This App Literally Pays You to Eat Out. Here’s How It Works
Eating out is a wonderful break from ordinary life. That is, until you have the crushing realization of how much money you could’ve saved staying in and cooking.
But slight wallet relief is in sight with Seated, a new app that is literally paying users for the experience of dining at acclaimed restaurants. The idea behind it is that by incentivizing people to make reservations, keep them, pay a certain amount, and return, it will create a loyal and desirable fan base. They've partnered with Lyft, Amazon and Starbucks to offer rewards through those companies when you visit one of its available venues — and by eating and paying your check, you'll get money at one of those places that you choose.
The app launched last year and is currently available in 14 cities across the United States—metropolitan areas like New York, Boston, Chicago, and San Francisco.
I love eating and drinking out, but frequently feel bad about the dent it puts in my checking account, so I was intrigued by the premise of Seated. I tried it, and here’s what I found.
A limited but curated list of restaurants
Seated bills itself as a discovery app for the best restaurants in your neighborhood. If you happen to live in an area the app serves, you’ll find that it generally has a short, but worthy stash of options.
Where I live in Brooklyn, I found the seafood-focused Extra Fancy, as well as The Saint Austere, a small plates-style place I had been meaning to check out. Not far away in Manhattan, I spotted the beloved Tuome and Hecho en Dumbo, my favorite Mexican restaurant in the city (though it was incorrectly listed as Hecho de Dumbo in Seated). All provided rewards, which generally range from $10 to $50 and can be put toward the partner company of your choosing, for making a reservation and meeting a certain bill minimum. But reward amounts along with bill minimums vary depending on the eatery and party size. For instance, I found that the highly rated French bistro Le Coq Rico provided a $25 credit at Lyft, Amazon, or Starbucks, but it also required shelling out $100.
Rewards that work in the background
While Seated has relationships with the restaurants it curates, it works with minimum hassle to get you a table and rewards. I wanted to go to Saint Austere, so I made a same-day reservation for dinner with a friend. The actual reservation was completed through the online reservation platform Resy. I didn’t need to mention Seated to a server to get my $7 Lyft credit (plus a bonus $5 as a newcomer to the app using the promo code “welcome”), but I did need to take a picture of the itemized receipt and upload it to the Seated app to confirm we had spent $40 before tax and tip. If you don't do that, you're not getting your reward, though given that Seated tends to work with higher-end establishments, meeting minimums isn't hard.
Would I have gone out to dinner at that particular restaurant on that night otherwise? Probably not, but the dinner was indeed delicious, and by the next day, I had a $12 credit in my Lyft app as a result of something I do regularly. And even though my friend and I split the $107.22 bill, I got the full reward as the person who made the reservation. That means a luxurious, free trip home on another night when I would’ve normally taken the subway.
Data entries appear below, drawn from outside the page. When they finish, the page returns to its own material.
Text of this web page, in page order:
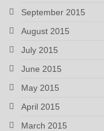
September 2015
August 2015
July 2015
June 2015
May 2015
April 2015
March 2015
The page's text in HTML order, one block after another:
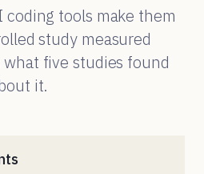
coding tools make them
study measured
five studies found
it.
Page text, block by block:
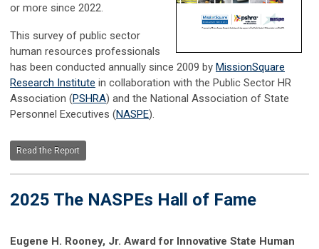
or more since 2022.
This survey of public sector
human resources professionals
has been conducted annually since 2009 by MissionSquare
Research Institute in collaboration with the Public Sector HR
Association (PSHRA) and the National Association of State
Personnel Executives (NASPE).
Read the Report
2025 The NASPEs Hall of Fame
Eugene H. Rooney, Jr. Award for Innovative State Human
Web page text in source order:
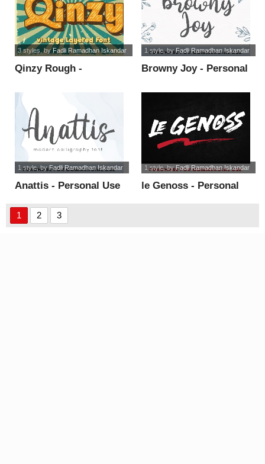
Qinzy Rough -
3 styles , byFadli Ramadhan Iskandar
Browny Joy - Personal
1 style, by Fadli Ramadhan Iskandar
Anattis - Personal Use
1 style, by Fadli Ramadhan Iskandar
le Genoss - Personal
1 style, byFadli Ramadhan Iskandar
1 2 3
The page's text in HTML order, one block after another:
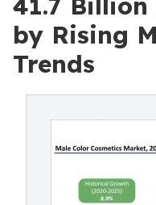
by Rising
Trends
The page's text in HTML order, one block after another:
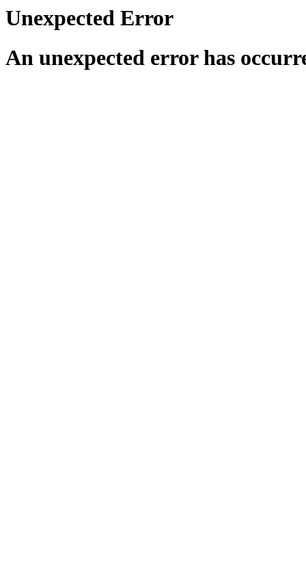
Unexpected Error
An unexpected error has
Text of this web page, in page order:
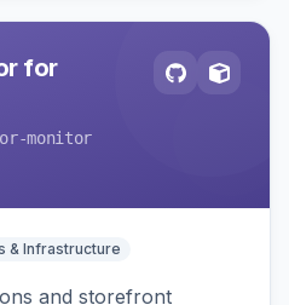
for
monitor
& Infrastructure
and storefront
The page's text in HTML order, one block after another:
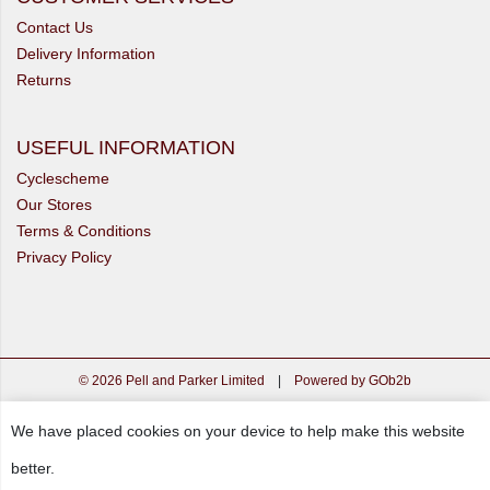
Contact Us
Delivery Information
Returns
USEFUL INFORMATION
Cyclescheme
Our Stores
Terms & Conditions
Privacy Policy
© 2026 Pell and Parker Limited | Powered by GOb2b
We have placed cookies on your device to help make this website
better.
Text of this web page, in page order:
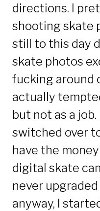
directions. I
shooting skate
still to this day
skate photos
fucking around
actually
but not as a
switched over
have the
digital skate
never
anyway, I
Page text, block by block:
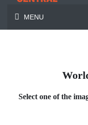
MENU
Select one of the
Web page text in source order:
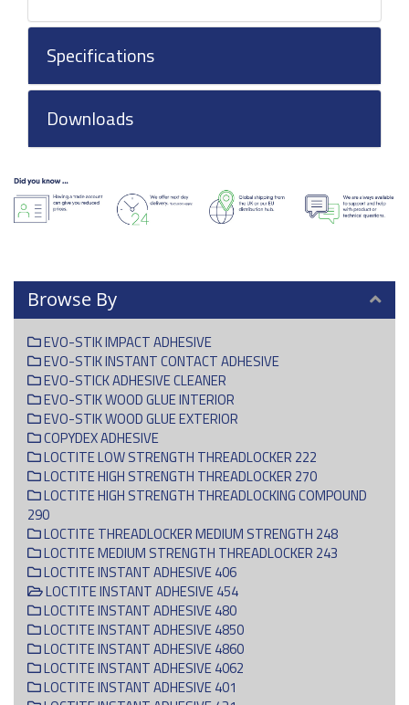
Specifications
Downloads
Browse By
EVO-STIK IMPACT ADHESIVE
EVO-STIK INSTANT CONTACT ADHESIVE
EVO-STICK ADHESIVE CLEANER
EVO-STIK WOOD GLUE INTERIOR
EVO-STIK WOOD GLUE EXTERIOR
COPYDEX ADHESIVE
LOCTITE LOW STRENGTH THREADLOCKER 222
LOCTITE HIGH STRENGTH THREADLOCKER 270
LOCTITE HIGH STRENGTH THREADLOCKING COMPOUND
290
LOCTITE THREADLOCKER MEDIUM STRENGTH 248
LOCTITE MEDIUM STRENGTH THREADLOCKER 243
LOCTITE INSTANT ADHESIVE 406
LOCTITE INSTANT ADHESIVE 454
LOCTITE INSTANT ADHESIVE 480
LOCTITE INSTANT ADHESIVE 4850
LOCTITE INSTANT ADHESIVE 4860
LOCTITE INSTANT ADHESIVE 4062
LOCTITE INSTANT ADHESIVE 401
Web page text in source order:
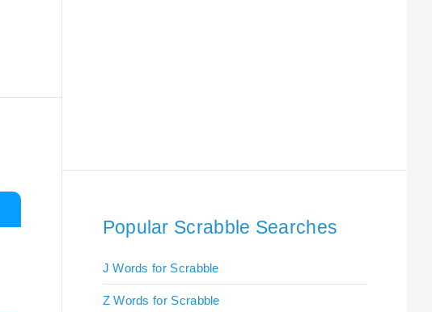
Popular Scrabble Searches
J Words for Scrabble
Z Words for Scrabble
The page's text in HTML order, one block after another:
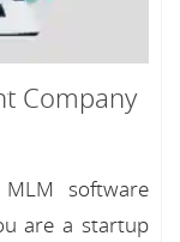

The drawbacks of a new app
The only real problem with Seated is that it can be tough to find what you actually want in the app. Seated promotes certain restaurants with higher money prizes, known as “Surging Rewards,” which may not interest you. The filtering system can make it difficult to narrow down what’s attractive. When I recently tried getting a table, the new walk-in feature came up as a default, even though I was trying to reserve well in advance.
You also are limited to how many times you can claim a reward from the same restaurant — according to the app's FAQ, the premise is "discovery" so in order to keep reaping the benefits, you'll have to be willing to branch out.
Seated could also use tweaks, and probably a few more restaurants, but it delivers on its basic premise. By the time I was done with dinner, I had finished off steak, pasta, and octopus with my friend, along with two glasses of wine each. My apartment was easily accessible by train, so I decided to save my Lyft transportation for the future, when I would normally be paying. A free ride, after all, is hard to deny.